Exercise details.
Write out exactly the lines running from the line that includes "types - primitive" to the end of the data, both ends included, and nothing besides.

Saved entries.
Start of Block

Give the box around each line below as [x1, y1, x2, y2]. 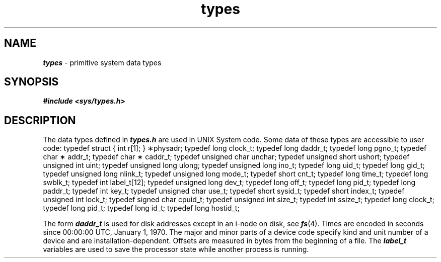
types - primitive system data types [43, 58, 162, 67]
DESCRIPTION [4, 114, 76, 127]
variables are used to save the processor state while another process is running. [43, 245, 309, 254]
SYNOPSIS [4, 75, 59, 89]
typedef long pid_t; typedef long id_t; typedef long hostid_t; [43, 204, 240, 213]

End of Block

Finished exercise.
types - primitive system data types [43, 58, 162, 67]
DESCRIPTION [4, 114, 76, 127]
variables are used to save the processor state while another process is running. [43, 245, 309, 254]
SYNOPSIS [4, 75, 59, 89]
typedef long pid_t; typedef long id_t; typedef long hostid_t; [43, 204, 240, 213]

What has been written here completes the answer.